- [The input]
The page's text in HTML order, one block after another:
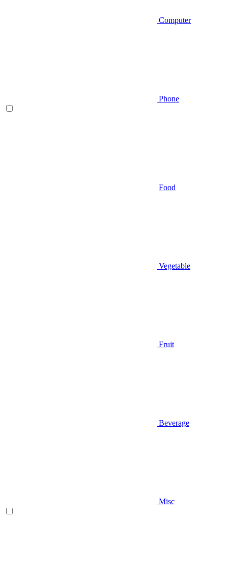
Computer
Phone
Food
Vegetable
Fruit
Beverage
Misc
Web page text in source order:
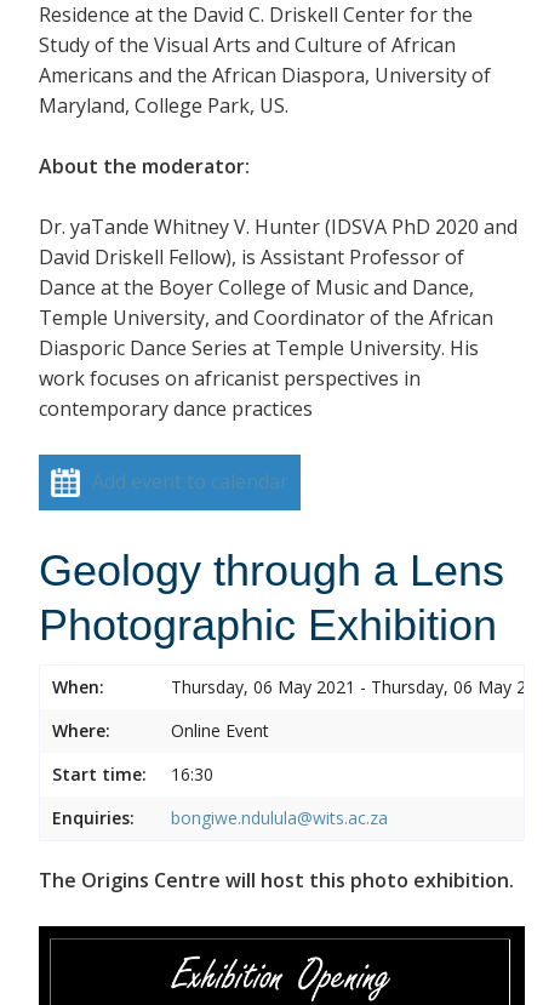
Residence at the David C. Driskell Center for the
Study of the Visual Arts and Culture of African
Americans and the African Diaspora, University of
Maryland, College Park, US.
About the moderator:
Dr. yaTande Whitney V. Hunter (IDSVA PhD 2020 and
David Driskell Fellow), is Assistant Professor of
Dance at the Boyer College of Music and Dance,
Temple University, and Coordinator of the African
Diasporic Dance Series at Temple University. His
work focuses on africanist perspectives in
contemporary dance practices
Add event to calendar
Geology through a Lens
Photographic Exhibition
When:
Thursday, 06 May 2021 - Thursday, 06 May
Where:
Online Event
Start time:
16:30
Enquiries:
bongiwe.ndulula@wits.ac.za
The Origins Centre will host this photo exhibition.
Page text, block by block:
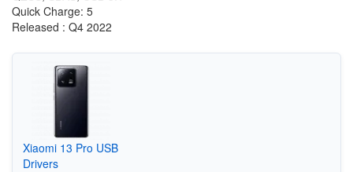
Quick Charge: 5
Released : Q4 2022
Xiaomi 13 Pro USB
Drivers
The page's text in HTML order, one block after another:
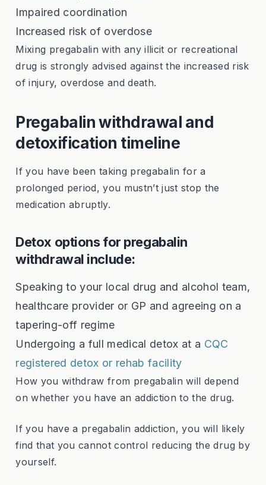
Impaired coordination
Increased risk of overdose
Mixing pregabalin with any illicit or recreational
drug is strongly advised against the increased risk
of injury, overdose and death.
Pregabalin withdrawal and
detoxification timeline
If you have been taking pregabalin for a
prolonged period, you mustn’t just stop the
medication abruptly.
Detox options for pregabalin
withdrawal include:
Speaking to your local drug and alcohol team,
healthcare provider or GP and agreeing on a
tapering-off regime
Undergoing a full medical detox at a CQC
registered detox or rehab facility
How you withdraw from pregabalin will depend
on whether you have an addiction to the drug.
If you have a pregabalin addiction, you will likely
find that you cannot control reducing the drug by
yourself.
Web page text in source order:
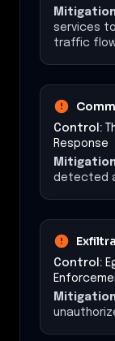
services
traffic
Control:
Response
detected
Control:
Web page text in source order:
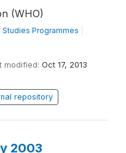
(WHO)
Studies Programmes
modified: Oct 17, 2013
repository
2003
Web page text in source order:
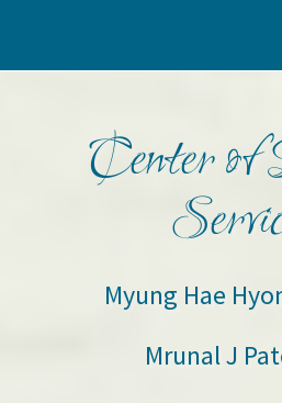
Center
Myung Hae
Mrunal J
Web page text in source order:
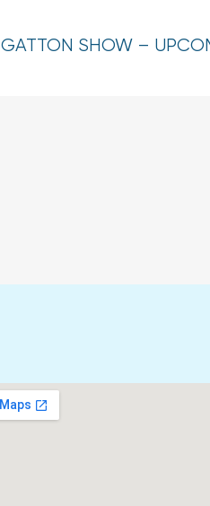
GATTON SHOW –
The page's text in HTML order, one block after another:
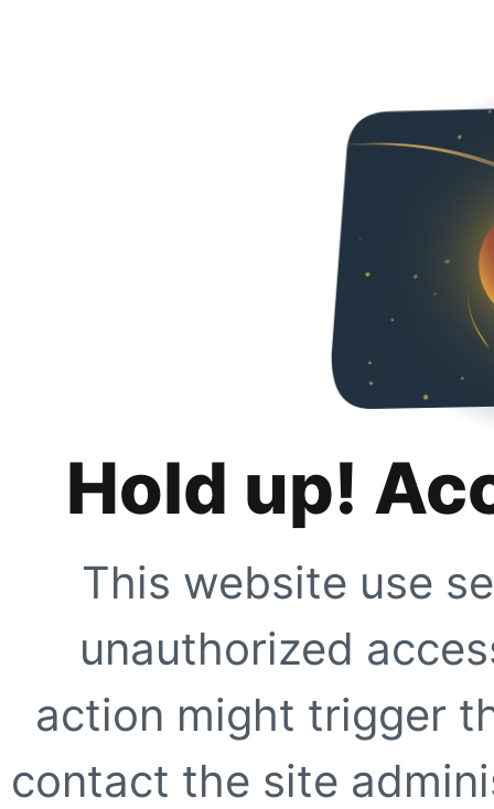
Hold up!
This website use
unauthorized
action might trigger
contact the site
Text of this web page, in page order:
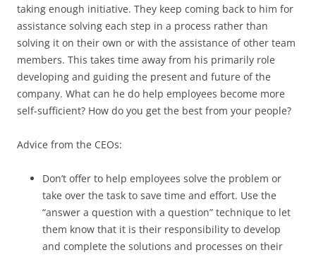
taking enough initiative. They keep coming back to him for
assistance solving each step in a process rather than
solving it on their own or with the assistance of other team
members. This takes time away from his primarily role
developing and guiding the present and future of the
company. What can he do help employees become more
self-sufficient? How do you get the best from your people?
Advice from the CEOs:
Don’t offer to help employees solve the problem or
take over the task to save time and effort. Use the
“answer a question with a question” technique to let
them know that it is their responsibility to develop
and complete the solutions and processes on their
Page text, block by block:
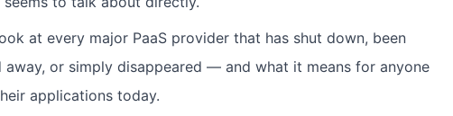
at every major PaaS provider that has shut down, been
or simply disappeared — and what it means for anyone
applications today.
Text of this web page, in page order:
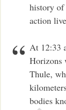
history of
action
At 12:33
Horizons
Thule,
bodies
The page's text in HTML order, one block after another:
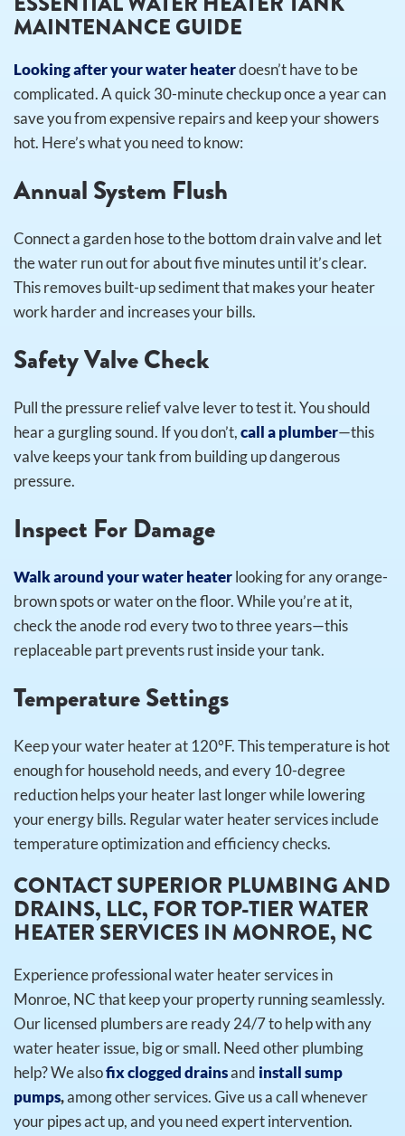
MAINTENANCE GUIDE
Looking after your water heaterdoesn’t have to be
complicated. A quick 30-minute checkup once a year can
save you from expensive repairs and keep your showers
hot. Here’s what you need to know:
Annual System Flush
Connect a garden hose to the bottom drain valve and let
the water run out for about five minutes until it’s clear.
This removes built-up sediment that makes your heater
work harder and increases your bills.
Safety Valve Check
Pull the pressure relief valve lever to test it. You should
hear a gurgling sound. If you don’t,call a plumber—this
valve keeps your tank from building up dangerous
pressure.
Inspect For Damage
Walk around your water heaterlooking for any orange-
brown spots or water on the floor. While you’re at it,
check the anode rod every two to three years—this
replaceable part prevents rust inside your tank.
Temperature Settings
Keep your water heater at 120°F. This temperature is hot
enough for household needs, and every 10-degree
reduction helps your heater last longer while lowering
your energy bills. Regular water heater services include
temperature optimization and efficiency checks.
CONTACT SUPERIOR PLUMBING AND
DRAINS, LLC, FOR TOP-TIER WATER
HEATER SERVICES IN MONROE, NC
Experience professional water heater services in
Monroe, NC that keep your property running seamlessly.
Our licensed plumbers are ready 24/7 to help with any
water heater issue, big or small. Need other plumbing
help? We alsofix clogged drainsand install sump
pumps,among other services. Give us a call whenever
your pipes act up, and you need expert intervention.

- [Aim of the exercise] Each line from the top of the records through the one containing "Temple University, and" needs to be transcribed exactly, without pictures.

- [Answer below]
The page's text in HTML order, one block after another:
Computer
Phone
Food
Vegetable
Fruit
Beverage
Misc
Web page text in source order:
Residence at the David C. Driskell Center for the
Study of the Visual Arts and Culture of African
Americans and the African Diaspora, University of
Maryland, College Park, US.
About the moderator:
Dr. yaTande Whitney V. Hunter (IDSVA PhD 2020 and
David Driskell Fellow), is Assistant Professor of
Dance at the Boyer College of Music and Dance,
Temple University, and Coordinator of the African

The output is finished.